NC: Recently some telecom and health care services have been opened to private operators. Does this mean that the AML will govern more areas?

HY: Definitely. There is no need for any such law in a planned economy. Its role grows with the market. If SOEs are less protected by price and access controls, they will have to try anything possible for higher profits. Then regulators should make sure the new freedom and pressure would not result in conspiracy among competitors, or voluntary or compulsory value chain coordination to manipulate prices. I believe more public utility services and infrastructure should be open to private investment, and subject to scrutiny from both the AML and special sectorial rules.

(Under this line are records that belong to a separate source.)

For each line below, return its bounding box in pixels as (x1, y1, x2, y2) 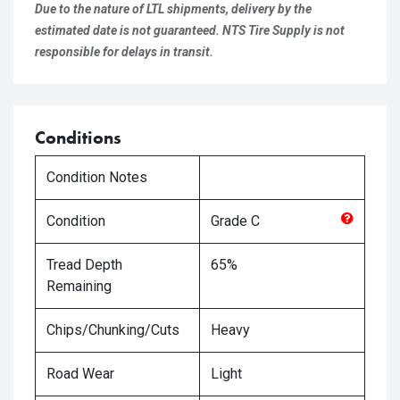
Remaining (46, 278, 112, 295)
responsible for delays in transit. (35, 45, 213, 59)
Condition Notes (46, 169, 147, 186)
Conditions (35, 126, 121, 149)
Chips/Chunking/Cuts (46, 321, 179, 338)
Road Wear (46, 365, 114, 382)
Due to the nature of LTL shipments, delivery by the (35, 2, 312, 16)
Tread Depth (46, 256, 122, 273)

This is why China’s AML has another role to play: boosting market openness. Firstly, short-term, biased industrial policies must be cut to make way for competition policies. In cases where an industrial policy is needed to give fiscal support to certain enterprises or sectors, its effect on market competition must be considered. This means both budget and market reviews when such a policy is proposed, drafted and implemented. The AML states clearly that the State Council Anti-monopoly Commission (SCAC) has the responsibility of assessing market competition. So far no such report has been made, five years after the SCAC was established. Solar panel enterprises would not have been motivated more by fiscal support than by market prospect to make investments if fair competition had been factored in when designing the policy. Government protection or support in the name of market order or national security in most restricted sectors only leads to low efficiency, which is the biggest insecurity.

NC: Some Chinese solar panel companies have even faced antitrust lawsuits in the US. Why was that?

HY: This is an issue that Chinese enterprises can no longer afford to ignore as China expands its foreign trade and investment globally. Several Chinese vitamin C producers were sued in antitrust cases in the US. There are many antitrust reviews on M&A deals involving Chinese companies on the overseas market. Chinese SOEs must bear in mind that they do not have any favorable treatment under foreign antitrust laws. Worse still, host countries, out of concerns for national security and market competition, normally put foreign SOEs under stricter scrutiny than domestic or private entities.

As most countries are stepping up their antitrust law enforcement, the cost of breaching it is huge. In the US, antitrust proceedings can lead to corporate executives being put under criminal charges. Chinese companies, including SOEs, are increasingly using M&A to expand their overseas presence. Filing for legally-required antitrust reviews is important. Serious effort towards antitrust law compliance in host countries is the first thing for Chinese SOEs going abroad.